- What the task requires -
Beneath this instruction is a block of data; output from it exactly the lines that run from the one containing "TrueInputOf ( Node [56, 3, 188, 23]" through the one containing "The documentation for", inclusive.
##########
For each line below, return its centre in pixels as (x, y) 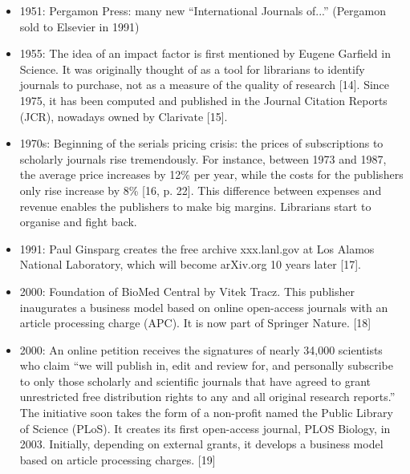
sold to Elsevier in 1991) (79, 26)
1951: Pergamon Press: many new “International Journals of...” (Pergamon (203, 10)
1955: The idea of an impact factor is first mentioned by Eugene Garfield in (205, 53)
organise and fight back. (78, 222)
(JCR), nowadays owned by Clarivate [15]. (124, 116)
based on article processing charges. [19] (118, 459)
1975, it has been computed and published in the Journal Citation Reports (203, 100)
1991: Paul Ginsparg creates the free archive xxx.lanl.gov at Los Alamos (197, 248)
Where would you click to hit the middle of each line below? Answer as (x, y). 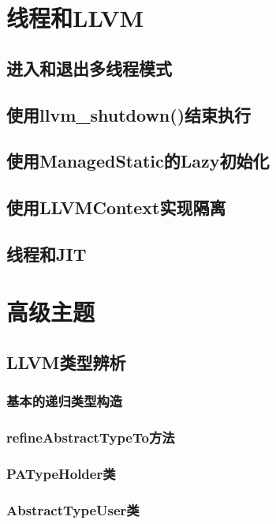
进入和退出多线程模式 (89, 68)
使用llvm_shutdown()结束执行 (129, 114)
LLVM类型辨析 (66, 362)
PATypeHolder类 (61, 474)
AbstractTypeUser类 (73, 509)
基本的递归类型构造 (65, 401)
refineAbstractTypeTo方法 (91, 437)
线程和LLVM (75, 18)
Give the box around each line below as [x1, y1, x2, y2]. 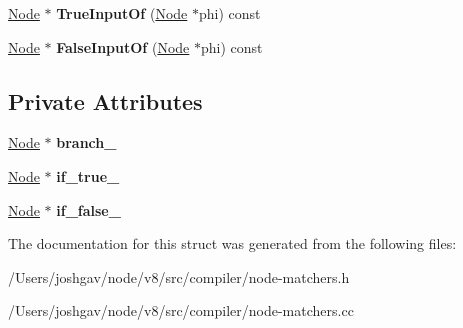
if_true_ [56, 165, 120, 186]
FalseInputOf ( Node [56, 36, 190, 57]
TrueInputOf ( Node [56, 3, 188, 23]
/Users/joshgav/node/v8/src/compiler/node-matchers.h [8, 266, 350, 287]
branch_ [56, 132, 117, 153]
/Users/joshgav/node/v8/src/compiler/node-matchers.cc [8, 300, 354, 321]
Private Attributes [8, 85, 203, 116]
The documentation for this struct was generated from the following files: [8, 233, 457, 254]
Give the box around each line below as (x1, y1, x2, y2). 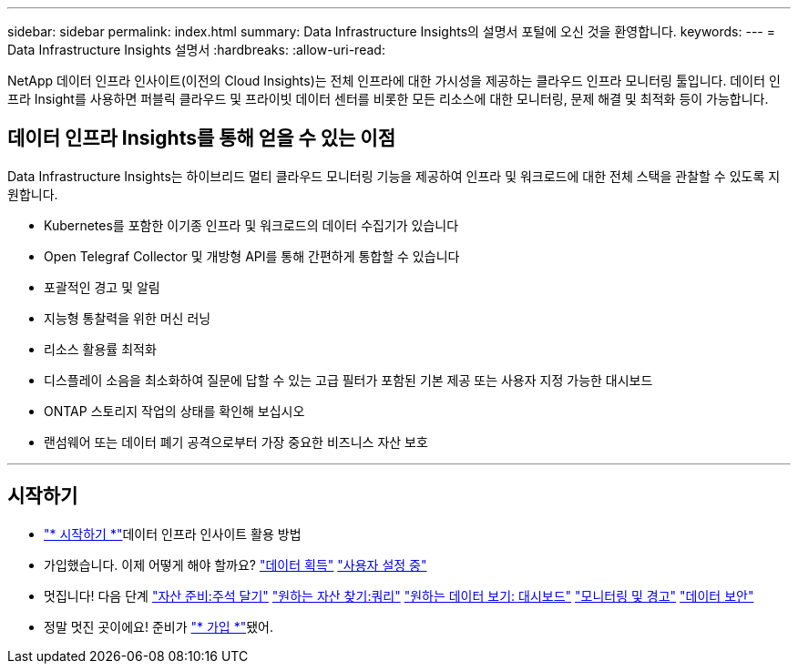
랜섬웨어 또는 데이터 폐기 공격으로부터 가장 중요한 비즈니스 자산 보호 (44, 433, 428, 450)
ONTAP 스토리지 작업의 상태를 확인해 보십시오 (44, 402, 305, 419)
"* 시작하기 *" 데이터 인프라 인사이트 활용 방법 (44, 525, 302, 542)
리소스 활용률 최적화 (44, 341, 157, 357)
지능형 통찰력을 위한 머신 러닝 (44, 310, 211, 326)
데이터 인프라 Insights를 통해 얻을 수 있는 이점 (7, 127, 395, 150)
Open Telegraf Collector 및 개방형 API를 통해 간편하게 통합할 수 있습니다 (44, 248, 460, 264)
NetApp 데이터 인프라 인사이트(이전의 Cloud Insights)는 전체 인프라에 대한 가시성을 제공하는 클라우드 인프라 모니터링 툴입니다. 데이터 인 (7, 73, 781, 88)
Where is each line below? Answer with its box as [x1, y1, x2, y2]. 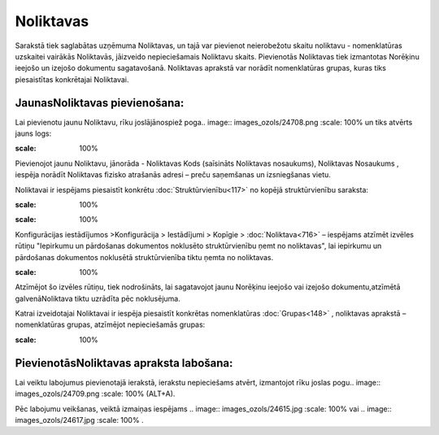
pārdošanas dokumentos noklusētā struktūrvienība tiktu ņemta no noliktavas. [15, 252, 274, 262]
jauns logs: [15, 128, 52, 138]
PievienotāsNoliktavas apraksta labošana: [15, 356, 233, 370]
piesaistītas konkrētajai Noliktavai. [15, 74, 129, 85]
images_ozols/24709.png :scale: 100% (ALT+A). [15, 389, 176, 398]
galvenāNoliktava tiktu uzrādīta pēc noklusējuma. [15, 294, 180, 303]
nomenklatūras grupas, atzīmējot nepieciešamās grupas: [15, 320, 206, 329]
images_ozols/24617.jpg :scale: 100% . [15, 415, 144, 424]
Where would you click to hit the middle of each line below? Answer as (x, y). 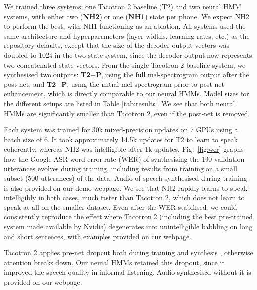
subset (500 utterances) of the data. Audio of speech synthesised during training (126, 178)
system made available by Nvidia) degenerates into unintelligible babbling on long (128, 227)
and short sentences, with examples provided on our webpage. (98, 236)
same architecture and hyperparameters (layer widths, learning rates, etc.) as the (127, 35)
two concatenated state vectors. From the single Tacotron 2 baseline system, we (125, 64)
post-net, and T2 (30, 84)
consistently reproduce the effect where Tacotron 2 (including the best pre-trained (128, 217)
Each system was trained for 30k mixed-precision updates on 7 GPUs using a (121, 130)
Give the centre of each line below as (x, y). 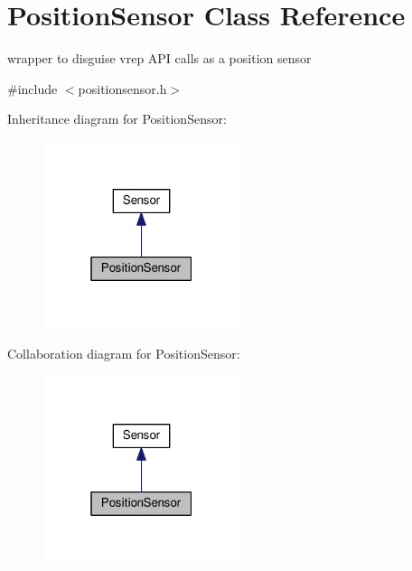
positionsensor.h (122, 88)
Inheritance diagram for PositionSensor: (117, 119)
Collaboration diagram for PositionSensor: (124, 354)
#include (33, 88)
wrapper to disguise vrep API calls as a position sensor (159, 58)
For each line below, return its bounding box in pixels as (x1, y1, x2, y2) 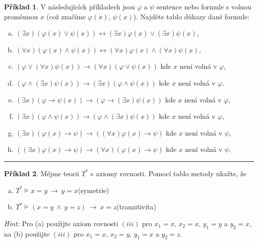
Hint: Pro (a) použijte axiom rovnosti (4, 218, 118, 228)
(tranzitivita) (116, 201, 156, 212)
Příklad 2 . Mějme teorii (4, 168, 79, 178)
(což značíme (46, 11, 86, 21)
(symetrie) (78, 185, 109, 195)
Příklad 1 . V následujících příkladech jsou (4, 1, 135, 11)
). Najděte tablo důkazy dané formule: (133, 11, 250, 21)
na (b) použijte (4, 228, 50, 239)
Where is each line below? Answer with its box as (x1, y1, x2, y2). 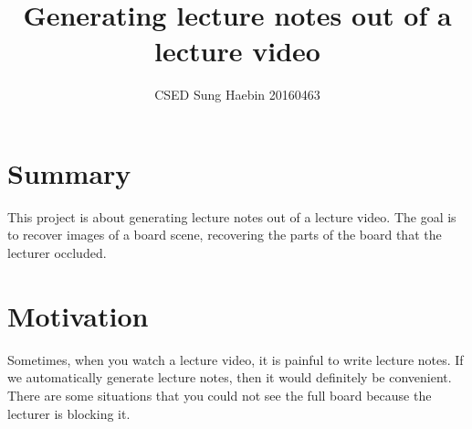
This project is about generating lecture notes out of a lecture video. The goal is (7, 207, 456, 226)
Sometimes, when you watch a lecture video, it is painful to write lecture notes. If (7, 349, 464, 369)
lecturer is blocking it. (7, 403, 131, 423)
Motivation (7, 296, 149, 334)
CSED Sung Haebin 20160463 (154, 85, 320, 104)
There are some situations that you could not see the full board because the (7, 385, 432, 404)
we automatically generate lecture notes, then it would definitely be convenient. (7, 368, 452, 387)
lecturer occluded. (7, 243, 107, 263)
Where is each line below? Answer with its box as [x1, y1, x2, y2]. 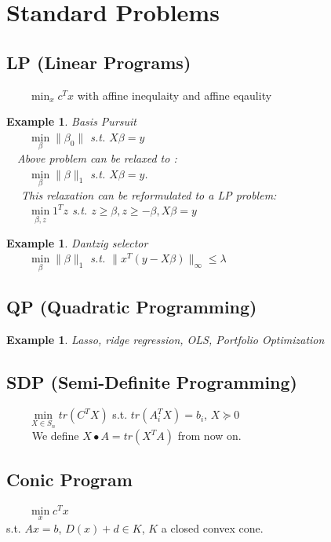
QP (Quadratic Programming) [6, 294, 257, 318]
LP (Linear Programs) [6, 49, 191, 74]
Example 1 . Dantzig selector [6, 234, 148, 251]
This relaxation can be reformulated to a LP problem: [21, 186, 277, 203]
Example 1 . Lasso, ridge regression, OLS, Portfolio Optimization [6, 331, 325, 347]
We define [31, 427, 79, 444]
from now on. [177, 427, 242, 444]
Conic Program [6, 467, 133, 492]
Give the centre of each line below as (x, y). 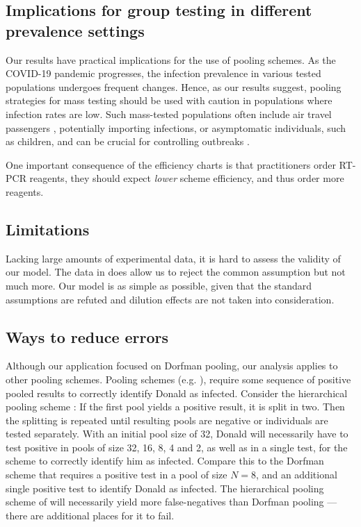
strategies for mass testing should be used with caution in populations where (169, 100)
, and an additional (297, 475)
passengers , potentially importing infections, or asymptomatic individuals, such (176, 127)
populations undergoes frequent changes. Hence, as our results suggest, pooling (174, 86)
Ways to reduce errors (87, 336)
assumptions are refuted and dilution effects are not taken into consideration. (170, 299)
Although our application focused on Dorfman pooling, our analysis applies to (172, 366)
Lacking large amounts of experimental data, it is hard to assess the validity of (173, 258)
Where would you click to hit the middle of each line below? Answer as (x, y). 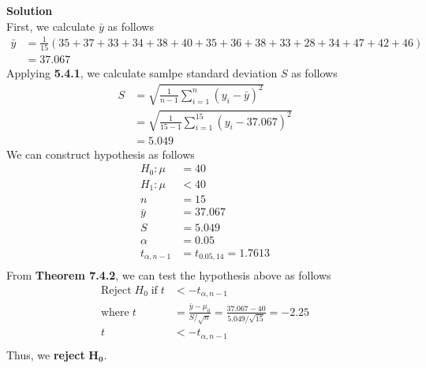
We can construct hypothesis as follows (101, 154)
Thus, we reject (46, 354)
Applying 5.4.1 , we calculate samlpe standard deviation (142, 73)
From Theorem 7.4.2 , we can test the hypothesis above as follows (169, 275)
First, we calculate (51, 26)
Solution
##########
- Your response -
TrueInputOf ( Node [56, 3, 188, 23]
/Users/joshgav/node/v8/src/compiler/node-matchers.h [8, 266, 350, 287]
branch_ [56, 132, 117, 153]
/Users/joshgav/node/v8/src/compiler/node-matchers.cc [8, 300, 354, 321]
Private Attributes [8, 85, 203, 116]
The documentation for this struct was generated from the following files: [8, 233, 457, 254]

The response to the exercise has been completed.